▶ Your assignment:
Please set down, exactly, the line with "Premium cannabis genetics, viability-tested" and all lines that follow it through the end of the records below.
====
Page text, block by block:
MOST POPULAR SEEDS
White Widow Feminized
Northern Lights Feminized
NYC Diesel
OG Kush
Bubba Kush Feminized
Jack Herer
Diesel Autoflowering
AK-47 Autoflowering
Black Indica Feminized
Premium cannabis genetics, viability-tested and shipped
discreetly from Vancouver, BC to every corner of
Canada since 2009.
====
▶ Reply to the task:
Premium cannabis genetics, viability-tested and shipped
discreetly from Vancouver, BC to every corner of
Canada since 2009.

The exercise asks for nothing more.